And to Him is our return.

Reflections on a Journey: Andalucia Day 2

We began our second day in Granada very early to try to get the Alhambra at opening time. We started by going to a traditional European style cafe for breakfast, we realised very quickly that English is not very widely spoken in Andalusia, which is a big contrast to the many areas of Spain which are full of British tourists year round, so this is something to keep in mind if you go. But on the plus side, the Andalusian people are very friendly and open, it didn’t seem strange to them to have two Pakistani faces walking into a room full of Spanish people. It is a stark comparison to many areas of Europe where you would be bombarded with inquisitive and quite often very rude looking stares.

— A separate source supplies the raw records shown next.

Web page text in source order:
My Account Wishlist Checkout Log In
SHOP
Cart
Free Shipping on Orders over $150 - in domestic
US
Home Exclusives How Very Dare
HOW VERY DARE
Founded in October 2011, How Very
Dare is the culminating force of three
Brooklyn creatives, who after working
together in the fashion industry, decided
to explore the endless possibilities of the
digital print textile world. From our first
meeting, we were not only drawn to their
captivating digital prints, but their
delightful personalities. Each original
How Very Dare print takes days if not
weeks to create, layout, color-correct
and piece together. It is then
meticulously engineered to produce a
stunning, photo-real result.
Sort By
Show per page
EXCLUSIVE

We then began our journey down Gran Via de Colon taking in the sights along the way. We eventually reached the area near the Alhambra and began a steep walk upwards, I had known it was up on hill but I had no idea it was that steep. Another thing to keep in mind if you have someone with you who is elderly or very physical, there is a bus you can take if you do not feel like walking it. We arrived at exactly 8.30 which is when the ticket office opens and there was already a short queue. When you purchase a ticket to the Alhambra you will be given either a morning or afternoon ticket, it will then also have a time written on for when you can enter the Nasrid Palaces, the main attraction. Our time was 9am which was perfect, it takes about 20 minutes to get from the entrance to the Nasrid palaces, I would recommend asking the staff when you get there for the exact location as you might end up wandering around the different areas without knowing and miss out on your entry time.

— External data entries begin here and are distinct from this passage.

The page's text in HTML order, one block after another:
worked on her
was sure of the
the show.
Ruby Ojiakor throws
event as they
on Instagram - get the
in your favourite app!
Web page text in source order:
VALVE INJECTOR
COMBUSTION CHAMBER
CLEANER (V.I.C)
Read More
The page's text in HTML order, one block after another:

Then after years of waiting we finally saw the great splendour that is the Alhambra. The main beauty of the Nasrid palaces is the overindulgent calligraphy that adorns all its walls. The repetitive reminder to the kings of who lived here: “Wa la Ghalib ill’Allah” – And there is no Conqueror except Allah. Perhaps a clue as to what it was the sultans of old forgot that made them lose this timeless treasure. Room after room you are treated to glistening white marble, no artificial illustrations of idolatrous figures, but the pure natural monotheistic beauty of calligraphy and natural lines. Of all the travels I have had across the Muslim world, the Alhambra is by far the greatest testimony to the pinnacle of our civilization, it is only a shame that the painstaking work of restoration undertaken by Spanish authorities is not seen at other sites of Muslim heritage in our own lands where there are (or used to be) wonders just as magnificent or even more so. The only downside to our visit of the palaces was that the fountain in the famous Courtyard of Lions had been removed for restoration. Insha’Allah I hope to return in the future to see the work they will have done to restore it to its original splendour.

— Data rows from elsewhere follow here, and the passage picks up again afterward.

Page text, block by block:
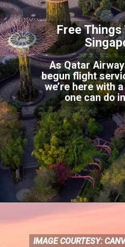
Free Things
S
As Qatar
begun flight
we’re here with
one can do
IMAGE COURTESY:
IMAGE COURTESY:

After finishing our tour of the palace we walked around and looked at the gardens of the Alhambra, which were constantly being cleaned and improved by the diligent workers of Generalife. We also wandered around the Casbah area, the fort used to protect the Alhambra. One thing that popped into my head was the question: “Where are all the Muslims?” Why are there not more Muslims from Europe and afar learning about their culture and history, and the mark they left behind on civilization? Then eventually we saw a fair number of brothers and sisters, I had remembered we had come early and Muslims are usually only good and getting up early for Fajr, if even that! After a couple of hours we left the Alhambra at around 12 o’ clock and went to the Albayzin area.

Albayzin was the main Muslim quarter of Granada. A key feature of any Muslim city are its winding and often narrow streets that make it extremely easy to get lost in, and Albayzin is no different. Again many of the streets here are steep uphill climbs, especially in the north and centre of the area. Wander around and you will come across a number of old remnants from the past, the area used to have over 20 Mosques, many of which were converted in churches after the reconquista. You will notice this as you wander round Granada, and Albayzin in particular, the number of bell towers which were former minarets. Of all the sites of Albayzin, the one thing I really wanted to see here wasn’t very old at all, the Mosque of Granada.

After getting lost a couple of times, we eventually found it next the Plaza of San Nicolas, where people come to take in the great view of the Alhambra. At the time of writing the only way to get into the Masjid was through the garden, so this is something to keep in mind when you wonder why no one is letting you in at the main entrance. Ring the bell and someone should come and open it for you. The Masjid was set up by Abdal Qadar as-Sufi’s Al-Murabitoun movement, although they have some opinions I disagree with, one thing that cannot be denied about them is their ability to mobilise native Muslim communities to do an immense amount of good in their local areas. Something that we can witness here in the UK at the Norwich Mosque, also run by the same group. The Mosque is beautiful, a true modern testimony to the great Islamic past of Granada. Similar in design to the Andalusian buildings of old, the interior of the Mosque is bathed in natural light and ventilation, no oversized Saudi-funded chandelier or artificial air conditioning, if the builders of the Alhambra were transported to today and given a budget a fraction of the Alhambra’s, this is what they would have probably built. As with most of the Al-Murabitoun movement, the majority of the members of the Masjid are natives of the country in which they reside, although there are a fair number of migrant Muslims as well. We met a brother whose name was Abdal Hady, (Servant of The Guide), a name that suited him well. He talked to us about the brief history of Islam in modern Spain, as well as the situation of Muslims currently residing there. After praying Zuhar he took us to a small cafe/restaurant whose owners made us a nice small meal of rice and meat.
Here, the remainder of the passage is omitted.